Search code examples
cundefined-behaviorinitialization

When is using an uninitialized variable undefined behavior?


If I have:

unsigned int x;
x -= x;

it's clear that x should be zero after this expression, but everywhere I look, they say the behavior of this code is undefined, not merely the value of x (until before the subtraction).

Two questions:

  • Is the behavior of this code indeed undefined?
    (E.g. Might the code crash [or worse] on a compliant system?)

  • If so, why does C say that the behavior is undefined, when it is perfectly clear that x should be zero here?

    i.e. What is the advantage given by not defining the behavior here?

Clearly, the compiler could simply use whatever garbage value it deemed "handy" inside the variable, and it would work as intended... what's wrong with that approach?


Solution

  • Yes this behavior is undefined but for different reasons than most people are aware of.

    First, using an unitialized value is by itself not undefined behavior, but the value is simply indeterminate. Accessing this then is UB if the value happens to be a trap representation for the type. Unsigned types rarely have trap representations, so you would be relatively safe on that side.

    What makes the behavior undefined is an additional property of your variable, namely that it "could have been declared with register" that is its address is never taken. Such variables are treated specially because there are architectures that have real CPU registers that have a sort of extra state that is "uninitialized" and that doesn't correspond to a value in the type domain.

    Edit: The relevant phrase of the standard is 6.3.2.1p2:

    If the lvalue designates an object of automatic storage duration that could have been declared with the register storage class (never had its address taken), and that object is uninitialized (not declared with an initializer and no assignment to it has been performed prior to use), the behavior is undefined.

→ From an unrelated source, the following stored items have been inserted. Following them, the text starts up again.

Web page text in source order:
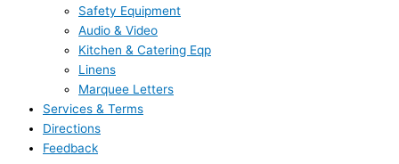
Safety Equipment
Audio & Video
Kitchen & Catering Eqp
Linens
Marquee Letters
Services & Terms
Directions
Feedback
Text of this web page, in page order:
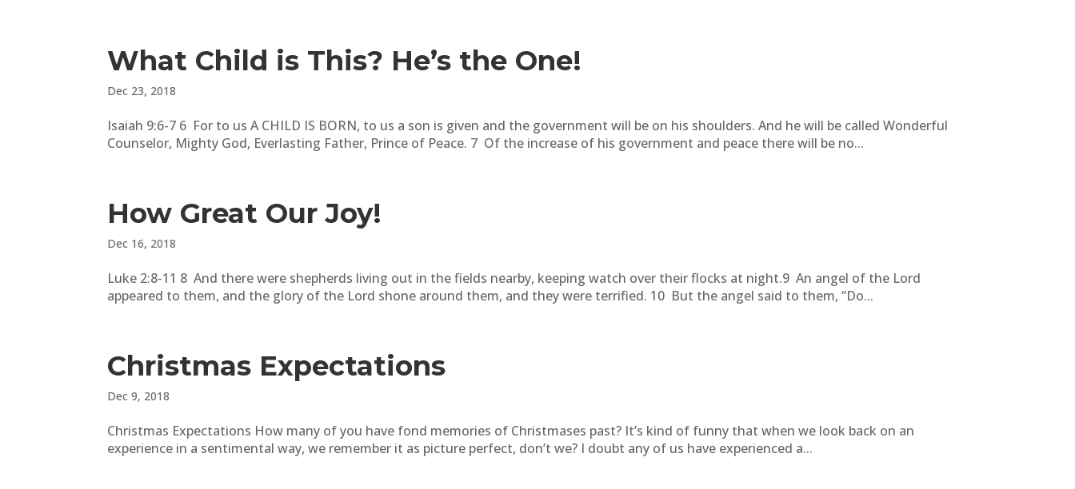
What Child is This? He’s the One!
Dec 23, 2018
Isaiah 9:6-7 6 For to us A CHILD IS BORN, to us a son is given and the government will be on his shoulders. And he will be called Wonderful
Counselor, Mighty God, Everlasting Father, Prince of Peace. 7 Of the increase of his government and peace there will be no...
How Great Our Joy!
Dec 16, 2018
Luke 2:8-11 8 And there were shepherds living out in the fields nearby, keeping watch over their flocks at night.9 An angel of the Lord
appeared to them, and the glory of the Lord shone around them, and they were terrified. 10 But the angel said to them, “Do...
Christmas Expectations
Dec 9, 2018
Christmas Expectations How many of you have fond memories of Christmases past? It’s kind of funny that when we look back on an
experience in a sentimental way, we remember it as picture perfect, don’t we? I doubt any of us have experienced a...
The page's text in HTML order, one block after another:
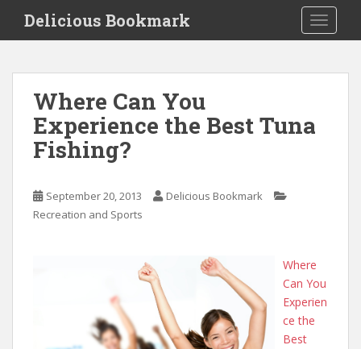
i
Delicious Bookmark
Where Can You
Experience the Best Tuna
Fishing?
September 20, 2013
Delicious Bookmark
Recreation and Sports
Where
Can You
Experien
ce the
Best
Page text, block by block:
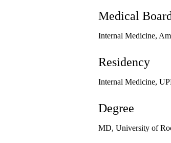
Medical
Internal Medicine,
Residency
Internal Medicine,
Degree
MD, University of
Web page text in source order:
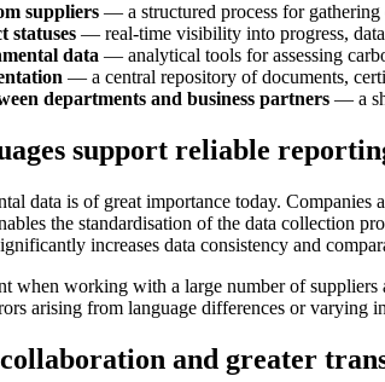
suppliers — a structured process for
statuses — real-time visibility into progress, data
data — analytical tools for assessing
— a central repository of documents,
departments and business partners — a
support reliable
data is of great importance today.
the standardisation of the data collection
increases data consistency and
when working with a large number of
arising from language differences or varying
and greater
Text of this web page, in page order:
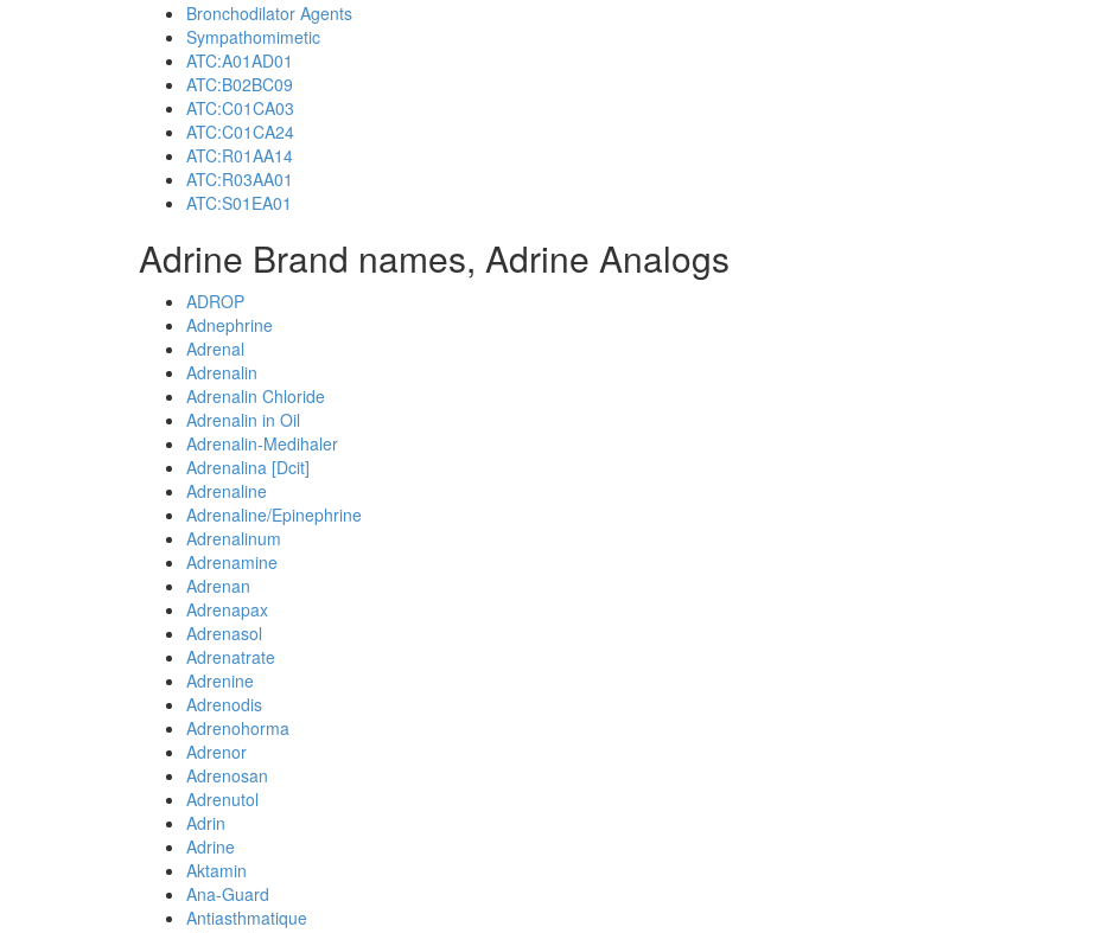
Bronchodilator Agents
Sympathomimetic
ATC:A01AD01
ATC:B02BC09
ATC:C01CA03
ATC:C01CA24
ATC:R01AA14
ATC:R03AA01
ATC:S01EA01
Adrine Brand names, Adrine Analogs
ADROP
Adnephrine
Adrenal
Adrenalin
Adrenalin Chloride
Adrenalin in Oil
Adrenalin-Medihaler
Adrenalina [Dcit]
Adrenaline
Adrenaline/Epinephrine
Adrenalinum
Adrenamine
Adrenan
Adrenapax
Adrenasol
Adrenatrate
Adrenine
Adrenodis
Adrenohorma
Adrenor
Adrenosan
Adrenutol
Adrin
Adrine
Aktamin
Ana-Guard
Antiasthmatique
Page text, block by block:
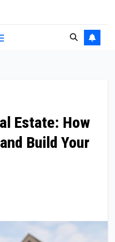
Estate: How
Build Your
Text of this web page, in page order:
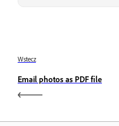
Wstecz
Email photos as PDF file
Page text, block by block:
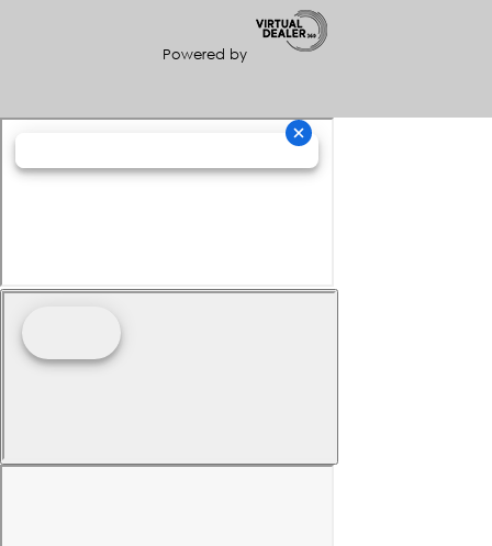
Powered by

    And to make it clearer, the following code is legal under all circumstances:

    unsigned char a, b;
    memcpy(&a, &b, 1);
    a -= a;
    
    • Here the addresses of a and b are taken, so their value is just indeterminate.
    • Since unsigned char never has trap representations that indeterminate value is just unspecified, any value of unsigned char could happen.
    • At the end a must hold the value 0.

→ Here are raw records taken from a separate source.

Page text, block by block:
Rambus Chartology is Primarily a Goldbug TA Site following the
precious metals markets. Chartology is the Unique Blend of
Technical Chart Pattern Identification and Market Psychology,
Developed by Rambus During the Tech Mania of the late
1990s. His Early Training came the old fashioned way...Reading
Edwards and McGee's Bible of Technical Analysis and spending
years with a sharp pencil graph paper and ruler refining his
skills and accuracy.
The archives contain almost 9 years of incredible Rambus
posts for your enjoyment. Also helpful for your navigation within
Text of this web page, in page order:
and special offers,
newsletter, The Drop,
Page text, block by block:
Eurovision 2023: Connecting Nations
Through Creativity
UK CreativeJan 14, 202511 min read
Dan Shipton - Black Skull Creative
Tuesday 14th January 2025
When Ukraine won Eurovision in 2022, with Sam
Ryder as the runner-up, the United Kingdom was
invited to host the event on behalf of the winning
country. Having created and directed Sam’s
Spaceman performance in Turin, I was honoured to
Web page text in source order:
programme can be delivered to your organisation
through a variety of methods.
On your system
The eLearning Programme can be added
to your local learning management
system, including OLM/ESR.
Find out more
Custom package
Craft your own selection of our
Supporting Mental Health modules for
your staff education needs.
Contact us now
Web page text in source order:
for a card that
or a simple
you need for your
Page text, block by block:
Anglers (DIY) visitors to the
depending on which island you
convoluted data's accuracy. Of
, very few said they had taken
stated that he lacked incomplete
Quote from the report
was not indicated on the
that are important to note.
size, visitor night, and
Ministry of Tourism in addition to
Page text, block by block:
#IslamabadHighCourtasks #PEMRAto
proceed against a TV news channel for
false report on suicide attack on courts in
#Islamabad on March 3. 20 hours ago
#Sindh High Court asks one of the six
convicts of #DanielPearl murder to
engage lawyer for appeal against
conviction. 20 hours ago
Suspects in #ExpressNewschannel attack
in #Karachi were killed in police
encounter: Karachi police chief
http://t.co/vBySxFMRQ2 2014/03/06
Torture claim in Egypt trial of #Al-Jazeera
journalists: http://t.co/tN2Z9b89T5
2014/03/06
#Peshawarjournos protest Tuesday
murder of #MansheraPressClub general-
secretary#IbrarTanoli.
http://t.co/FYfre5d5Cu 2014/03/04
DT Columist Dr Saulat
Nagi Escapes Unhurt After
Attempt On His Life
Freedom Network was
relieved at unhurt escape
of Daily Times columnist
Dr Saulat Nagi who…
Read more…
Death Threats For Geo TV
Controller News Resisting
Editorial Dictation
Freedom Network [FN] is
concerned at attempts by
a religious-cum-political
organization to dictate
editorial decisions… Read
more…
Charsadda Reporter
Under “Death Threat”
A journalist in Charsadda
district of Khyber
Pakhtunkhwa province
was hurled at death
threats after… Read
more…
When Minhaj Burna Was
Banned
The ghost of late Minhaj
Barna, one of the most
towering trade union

    Edit2: a and b have unspecified values:

    3.19.3 unspecified value
    valid value of the relevant type where this International Standard imposes no requirements on which value is chosen in any instance

    Edit3: Some of this will be clarified in C23, where the term "indeterminate value" is replaced by the term "indeterminate representation" and the term "trap representation" is replaced by "non-value representation". Note also that all of this is different between C and C++, which has a different object model.